It becomes imperative to baptize the new converts into Christianity as Jesus commanded. Jesus said to make disciples; this is the passage’s main idea where the emphasis is focused. “Jesus said, teach them to obey everything I have commanded” the Church’s task is to teach people not just to observe but to obey. To obey is to apply the principle and enable the principle to become a reality. There is a difference between making disciples and making converts. When Peter saw three thousand converted at Pentecost, he knew his job had just started, Acts 2:41; the next verse 42 says the converts continued steadfastly in the apostles’ doctrine. The Apostles’ doctrine was all the things Jesus had taught them. Every person born into God’s family and a member of the Church of Christ is to multiply. Something is wrong with a Christian not multiplying. A Christian is to lead others to Christ and disciple them. Working for Christ is different from producing for Christ. The devil’s great trick is to stop the Gospel’s spread if he can before it gets started or incapacitate a believer of Spiritual reproduction by remaining a spiritual babe.

A Worldwide Ministry:

Jesus Christ wants the Church involved in a worldwide vision and a worldwide ministry. Each Christian is to contribute to this worldwide ministry. The ways to execute this include:

  1. Going Personally: Missionaries belong to this group; God has called many to labor in foreign fields.
  2. Through physical or spiritual children: God may call someone close to us, like our physical or spiritual children, to serve in foreign missions. These people are an extension of our life and members of the Church of Christ.
  3. Through Prayers: Prayer is the Master Key; every time we bow our heads and hearts to God, we have the capability of reaching around the world. Our intercessory prayers can enter into the labors of missionaries; therefore, we need to intercede for fellow Christians, especially the missionaries, regularly.
  4. Through Finances: Nothing belongs to us. All things come from the Lord, and of His own do we give Him. When we are blessed with material wealth, it is an avenue to invest in spiritual labor; one can enter into the labors of any missionary through generous giving.
  5. Through Vocation: Our Skills and Talents were given to us by God to use for ourselves and others. There are no Skills possessed by a Christian that is not needed in God’s vineyard and missionary organization; it is then imperative to enter the mission labors through our Vocation.

The Task Of The Church:

The Task of the Church will be addressed from the perspectives of some writers and evangelists with that I share similar theology. Christian Schwarz’s concept of the Church is based on the divine principle of Creation and Focuses on God, who created the Church to sustain the health and growth of the Church, like in organic farming where the root produces fruit. Schwarz formulated a concept using God’s growth automatisms: the Eight Quality Characteristics (Leadership, Ministry, Spirituality, Structures, Worship Service, Small Groups, Evangelism, and Relationships), and the three Paradigms: Biotic Principles, Spiritualizing, and Technocratic paradigms. He considered the ‘overestimated’ significance of Institutions, Programs, Methods, etc., of the Technocratic Paradigm. The ‘underestimated’ significance of Institutions, Programs, Methods, etc.; of Spiritualistic Paradigm and the Theological approach underlying natural Church development in Biotic Paradigm. He surmised that ‘the correlation between growth and the eight quality characteristics is statistically significant.’ 

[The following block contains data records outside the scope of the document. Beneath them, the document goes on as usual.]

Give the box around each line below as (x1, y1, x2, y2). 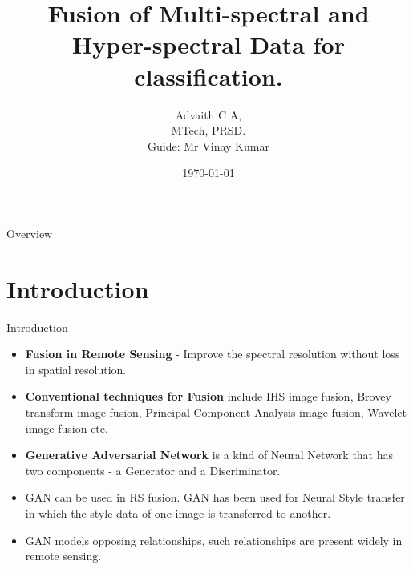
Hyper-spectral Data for (72, 28, 345, 61)
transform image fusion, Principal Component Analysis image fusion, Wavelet (25, 403, 407, 420)
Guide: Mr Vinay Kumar (148, 137, 269, 154)
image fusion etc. (25, 419, 108, 436)
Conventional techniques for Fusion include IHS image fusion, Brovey (25, 388, 391, 405)
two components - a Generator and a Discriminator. (25, 462, 281, 478)
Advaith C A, (175, 106, 242, 123)
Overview (6, 224, 53, 241)
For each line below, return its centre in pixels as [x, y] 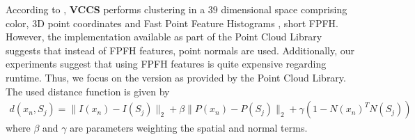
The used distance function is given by [88, 91]
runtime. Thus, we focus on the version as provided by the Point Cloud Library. [176, 77]
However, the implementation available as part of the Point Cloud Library [164, 37]
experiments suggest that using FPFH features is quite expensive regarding [166, 64]
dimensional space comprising [284, 9]
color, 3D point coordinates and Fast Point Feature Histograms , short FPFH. [172, 23]
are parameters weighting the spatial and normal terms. [189, 128]
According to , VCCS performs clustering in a [105, 9]
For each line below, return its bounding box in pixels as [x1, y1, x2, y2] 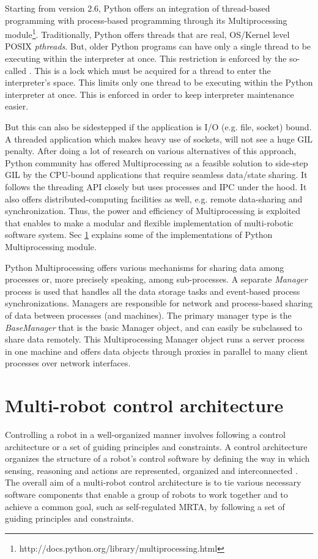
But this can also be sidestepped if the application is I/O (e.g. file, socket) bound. [5, 120, 312, 133]
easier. [5, 100, 29, 113]
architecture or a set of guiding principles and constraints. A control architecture [5, 440, 308, 453]
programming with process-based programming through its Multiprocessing [5, 13, 287, 26]
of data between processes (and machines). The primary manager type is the [5, 308, 292, 321]
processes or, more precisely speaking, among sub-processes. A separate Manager [5, 273, 308, 286]
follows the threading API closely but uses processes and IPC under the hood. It [5, 180, 307, 193]
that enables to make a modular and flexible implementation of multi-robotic [5, 216, 294, 229]
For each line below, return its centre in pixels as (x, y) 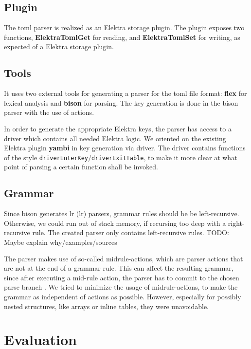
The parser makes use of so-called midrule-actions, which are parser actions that (124, 258)
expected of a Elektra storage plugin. (59, 46)
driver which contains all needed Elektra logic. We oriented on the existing (115, 138)
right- (236, 223)
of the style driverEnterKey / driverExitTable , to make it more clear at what (121, 157)
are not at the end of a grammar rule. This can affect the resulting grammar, (119, 268)
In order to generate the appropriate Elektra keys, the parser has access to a (118, 128)
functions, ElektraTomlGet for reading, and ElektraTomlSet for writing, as (122, 37)
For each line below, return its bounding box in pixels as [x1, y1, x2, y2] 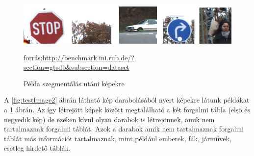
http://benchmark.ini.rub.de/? [42, 52, 134, 62]
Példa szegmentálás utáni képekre [24, 78, 125, 88]
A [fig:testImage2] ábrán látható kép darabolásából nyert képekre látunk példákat [4, 95, 250, 105]
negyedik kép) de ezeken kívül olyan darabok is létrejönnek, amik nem [4, 114, 215, 124]
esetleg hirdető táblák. [4, 143, 71, 153]
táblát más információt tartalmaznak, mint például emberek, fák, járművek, [4, 133, 231, 143]
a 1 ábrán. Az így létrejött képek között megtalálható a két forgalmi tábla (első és [4, 104, 250, 114]
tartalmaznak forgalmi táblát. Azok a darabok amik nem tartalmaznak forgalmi [4, 124, 244, 134]
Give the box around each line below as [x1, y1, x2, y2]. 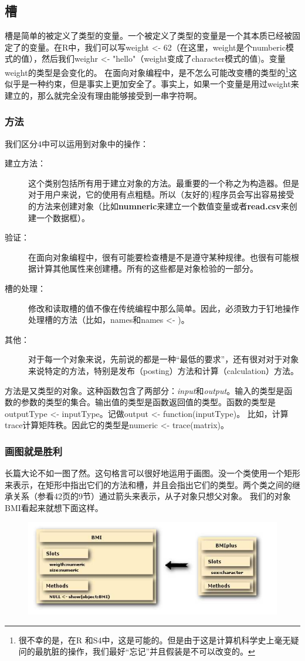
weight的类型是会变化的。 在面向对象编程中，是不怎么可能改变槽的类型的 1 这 [5, 64, 297, 78]
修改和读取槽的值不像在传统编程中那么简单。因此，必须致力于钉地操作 [28, 302, 299, 314]
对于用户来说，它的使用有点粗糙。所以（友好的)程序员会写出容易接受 [28, 188, 294, 201]
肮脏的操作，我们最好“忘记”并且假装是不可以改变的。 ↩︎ [43, 645, 255, 657]
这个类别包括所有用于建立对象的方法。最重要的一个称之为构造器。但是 [28, 176, 299, 189]
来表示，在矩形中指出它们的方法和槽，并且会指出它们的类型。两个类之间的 [5, 478, 292, 490]
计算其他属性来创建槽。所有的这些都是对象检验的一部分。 [36, 262, 258, 275]
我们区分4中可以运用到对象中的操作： [5, 137, 148, 149]
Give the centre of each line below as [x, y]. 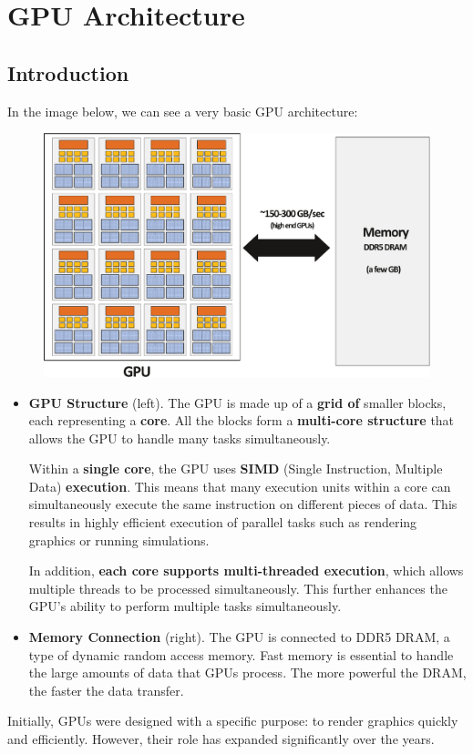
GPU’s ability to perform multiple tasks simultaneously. [185, 606]
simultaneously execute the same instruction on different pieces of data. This [243, 504]
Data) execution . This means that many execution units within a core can [240, 486]
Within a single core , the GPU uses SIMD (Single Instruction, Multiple [236, 469]
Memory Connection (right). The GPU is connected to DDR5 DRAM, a [239, 637]
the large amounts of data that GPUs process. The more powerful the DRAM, [247, 672]
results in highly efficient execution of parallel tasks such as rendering [223, 522]
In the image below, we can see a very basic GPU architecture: [183, 111]
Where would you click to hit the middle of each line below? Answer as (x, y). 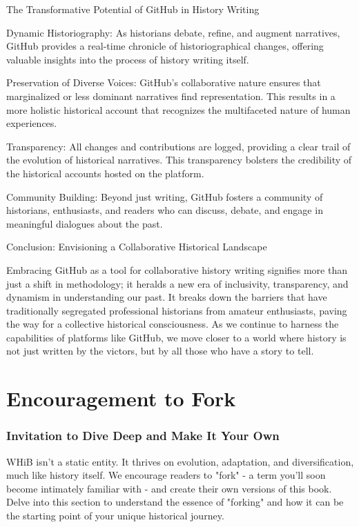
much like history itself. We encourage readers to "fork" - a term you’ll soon (166, 475)
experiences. (32, 123)
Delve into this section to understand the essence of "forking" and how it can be (175, 502)
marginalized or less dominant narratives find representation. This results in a (171, 96)
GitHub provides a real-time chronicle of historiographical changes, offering (165, 46)
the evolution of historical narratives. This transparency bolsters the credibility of (179, 160)
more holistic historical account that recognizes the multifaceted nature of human (178, 109)
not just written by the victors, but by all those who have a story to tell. (160, 351)
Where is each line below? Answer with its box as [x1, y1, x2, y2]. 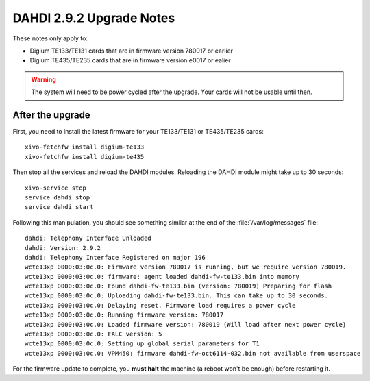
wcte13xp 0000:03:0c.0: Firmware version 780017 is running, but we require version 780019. [25, 263, 347, 271]
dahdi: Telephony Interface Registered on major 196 [25, 254, 206, 261]
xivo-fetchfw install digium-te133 [25, 143, 145, 151]
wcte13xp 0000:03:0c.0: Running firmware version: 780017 [25, 311, 224, 319]
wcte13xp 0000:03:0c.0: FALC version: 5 [25, 330, 162, 339]
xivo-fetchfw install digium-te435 [25, 153, 145, 160]
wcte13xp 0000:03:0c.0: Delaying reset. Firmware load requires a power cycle [25, 302, 296, 309]
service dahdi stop [25, 193, 90, 201]
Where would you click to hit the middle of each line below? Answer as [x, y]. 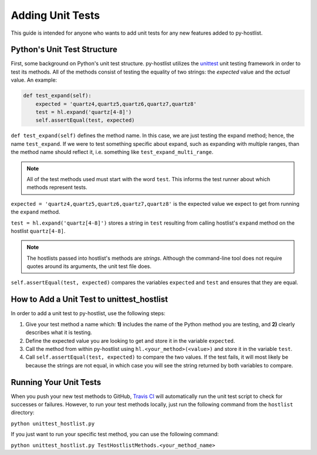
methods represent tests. [57, 188]
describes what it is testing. [59, 333]
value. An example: [34, 80]
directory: [23, 413]
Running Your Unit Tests [56, 382]
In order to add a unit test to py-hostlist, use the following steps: [88, 313]
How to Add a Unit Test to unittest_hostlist [90, 300]
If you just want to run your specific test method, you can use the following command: [115, 434]
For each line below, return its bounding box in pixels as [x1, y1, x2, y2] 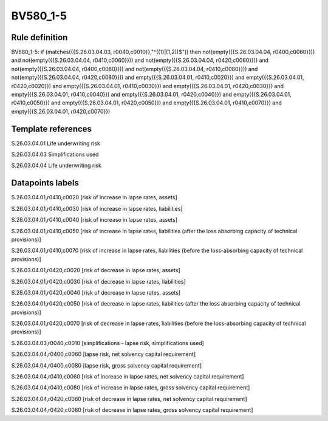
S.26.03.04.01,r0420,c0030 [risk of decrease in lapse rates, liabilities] [11, 278, 186, 285]
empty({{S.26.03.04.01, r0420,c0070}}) [11, 108, 111, 115]
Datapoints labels [11, 178, 79, 188]
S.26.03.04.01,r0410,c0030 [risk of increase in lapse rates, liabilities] [11, 205, 183, 212]
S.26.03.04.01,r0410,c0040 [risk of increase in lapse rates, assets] [11, 216, 178, 224]
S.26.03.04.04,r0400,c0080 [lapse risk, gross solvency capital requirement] [11, 361, 202, 369]
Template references [11, 123, 92, 134]
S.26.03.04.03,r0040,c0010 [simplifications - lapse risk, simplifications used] [11, 339, 205, 346]
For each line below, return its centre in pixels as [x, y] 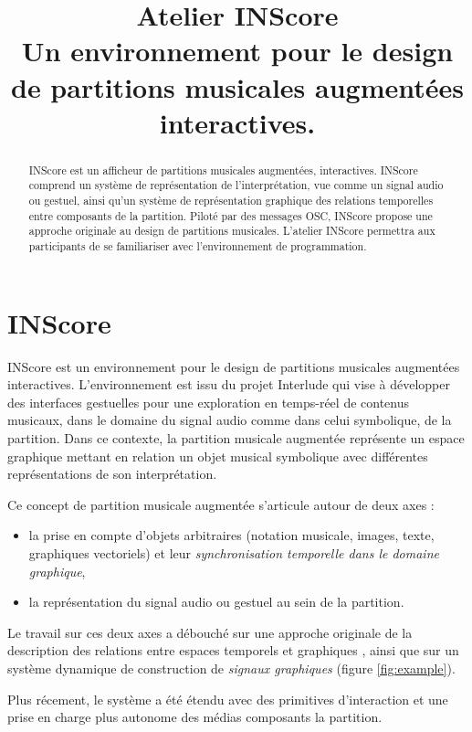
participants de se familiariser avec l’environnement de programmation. [198, 246]
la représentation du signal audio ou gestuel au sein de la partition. [216, 602]
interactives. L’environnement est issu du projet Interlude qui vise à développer [229, 384]
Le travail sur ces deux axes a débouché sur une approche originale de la [210, 632]
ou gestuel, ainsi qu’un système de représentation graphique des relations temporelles [231, 201]
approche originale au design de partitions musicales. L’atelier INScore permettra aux [232, 231]
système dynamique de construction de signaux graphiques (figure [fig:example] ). [231, 668]
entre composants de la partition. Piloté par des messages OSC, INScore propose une [231, 215]
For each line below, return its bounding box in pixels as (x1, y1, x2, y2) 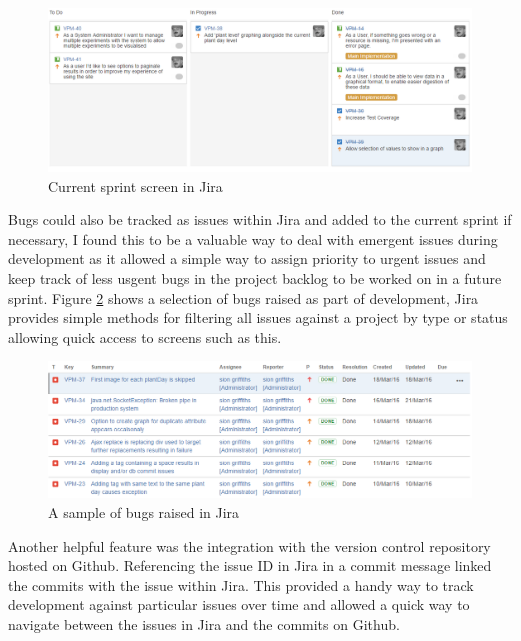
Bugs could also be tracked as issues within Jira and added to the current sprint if (8, 209, 512, 230)
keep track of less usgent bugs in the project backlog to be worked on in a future (8, 267, 502, 288)
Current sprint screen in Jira (48, 175, 223, 196)
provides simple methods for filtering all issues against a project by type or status (8, 307, 508, 328)
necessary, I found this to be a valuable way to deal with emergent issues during (8, 228, 498, 249)
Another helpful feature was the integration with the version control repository (8, 535, 491, 556)
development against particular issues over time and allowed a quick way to (8, 594, 470, 615)
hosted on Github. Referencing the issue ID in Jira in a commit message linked (8, 555, 492, 576)
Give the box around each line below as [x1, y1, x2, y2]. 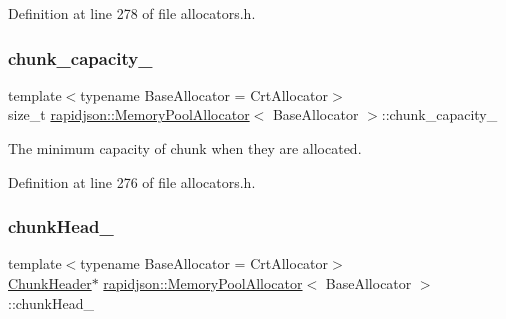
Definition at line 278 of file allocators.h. [8, 3, 256, 23]
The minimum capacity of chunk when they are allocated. [8, 138, 362, 158]
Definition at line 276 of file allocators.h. [8, 171, 256, 192]
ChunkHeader [8, 273, 92, 293]
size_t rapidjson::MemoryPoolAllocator [8, 104, 250, 125]

 Charles Van Engen is more concerned with the local ecclesia regarding the missionary people. He targets the leadership of the ecclesia and sounds very passionate about the Biblical and Theological issues that are fundamental to the task God has given the Church. Van Engen’s theological purpose is to build missionary congregations in the world. Charles Van Engen’s ecclesiology is ‘the anticipatory sign of the Rule of the King’, and its mission is to spread knowledge of the Rule of the King. He sees the Church as a unique body of Jesus Christ that is divine and human, so the human and divine aspects of the Church’s nature must be unified to arrive at a true understanding of the ecclesial mission.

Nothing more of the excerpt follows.